Good Neighbours

I’ve always believed in the concept of shopping at home.

If you can, buying things from your neighbourhood merchants just seems to make sense.   Keep the local economy flowing and the rest will take care of itself.  London has everything anyone could want or need (except an Ikea but we’ve been over that already!) and now with 2 hours of free downtown parking for December it’s even more attractive to hit Richmond Row instead of fighting for a spot at a mall.  This week I popped into Ten Thousand Villages for a notebook that I suppose I could have picked up at a dollar store. But wandering around a shop that’s dedicated to fair wages for fair work is good for the soul and the stuff they carry is unique and beautiful.  My new notebook is well made to withstand the punishment it will get and that’s worth a few more bucks to me. 

I’ve never been much of a cross-border shopper.  It’s an activity to do once in a while, in my world, and generally not for stuff I can get at home.  Today I’m zipping across the Bluewater Bridge to pick up a couple of things I know for sure aren’t available in Canada.  Oh, I’ll probably take a stroll through Target, too, because I’m human and it’s just so much darn fun!  Last time we were in Port Huron I spontaneously bought a pair of leather mules for about twenty bucks on sale.  But I will continue to buy most of my footwear – and everything else – here at home.

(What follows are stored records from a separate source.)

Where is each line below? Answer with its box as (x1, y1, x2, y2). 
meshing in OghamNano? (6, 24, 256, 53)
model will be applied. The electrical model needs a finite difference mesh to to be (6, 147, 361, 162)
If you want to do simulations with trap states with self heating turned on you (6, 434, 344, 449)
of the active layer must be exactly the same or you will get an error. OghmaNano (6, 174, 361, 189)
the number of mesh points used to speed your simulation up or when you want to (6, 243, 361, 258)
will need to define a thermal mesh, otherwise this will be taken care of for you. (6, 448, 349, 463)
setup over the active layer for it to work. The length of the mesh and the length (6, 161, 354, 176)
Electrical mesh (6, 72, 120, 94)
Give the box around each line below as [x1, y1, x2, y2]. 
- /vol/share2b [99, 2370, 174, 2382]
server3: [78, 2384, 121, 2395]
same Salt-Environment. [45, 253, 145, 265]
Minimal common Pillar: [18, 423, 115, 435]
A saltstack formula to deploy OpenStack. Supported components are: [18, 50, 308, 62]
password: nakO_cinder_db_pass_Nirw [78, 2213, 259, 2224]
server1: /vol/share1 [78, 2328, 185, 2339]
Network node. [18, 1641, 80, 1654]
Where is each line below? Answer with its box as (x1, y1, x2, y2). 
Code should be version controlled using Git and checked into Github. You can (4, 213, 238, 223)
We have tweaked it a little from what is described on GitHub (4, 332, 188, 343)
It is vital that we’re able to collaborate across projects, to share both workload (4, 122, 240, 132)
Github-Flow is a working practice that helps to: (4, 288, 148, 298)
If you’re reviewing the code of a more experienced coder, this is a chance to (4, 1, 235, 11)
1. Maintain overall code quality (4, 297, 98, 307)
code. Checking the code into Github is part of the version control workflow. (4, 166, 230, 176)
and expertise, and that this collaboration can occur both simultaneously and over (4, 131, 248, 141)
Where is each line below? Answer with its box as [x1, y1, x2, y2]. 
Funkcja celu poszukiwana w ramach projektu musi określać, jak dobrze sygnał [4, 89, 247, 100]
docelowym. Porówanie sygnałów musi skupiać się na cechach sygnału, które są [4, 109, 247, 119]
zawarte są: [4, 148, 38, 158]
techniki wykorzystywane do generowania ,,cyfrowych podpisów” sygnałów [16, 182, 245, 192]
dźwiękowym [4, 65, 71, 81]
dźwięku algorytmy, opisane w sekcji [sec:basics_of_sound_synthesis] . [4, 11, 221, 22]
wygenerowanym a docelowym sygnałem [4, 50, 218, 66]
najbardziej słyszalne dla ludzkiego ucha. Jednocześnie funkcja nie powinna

Sometimes shopping is a sport and for those times, nearly anything goes.  But supporting our neighbours and keeping our community’s economy churning is part – I think – of the responsibility of enjoying a good quality of life in a city you call home, whether it’s Toronto or Barrie or Sudbury or St. Thomas. A stark reminder of this came recently when I had some time to kill before an appointment downtown and my feet naturally walked toward Sugar Mountain, the retro candy haven on Richmond south of Oxford.  Only it’s gone, closed down, the sweet-filled bins removed and no new tenant yet in its spot.  The economy has claimed its share of businesses that couldn’t weather it and you have to wonder if people’s candy needs were going unfulfilled or if they were buying cheap imitations in pound-sacks from Walmart instead.  Either way, it’s a loss for the city and I hope I’m doing my part to help prevent any more merchants from closing up shop.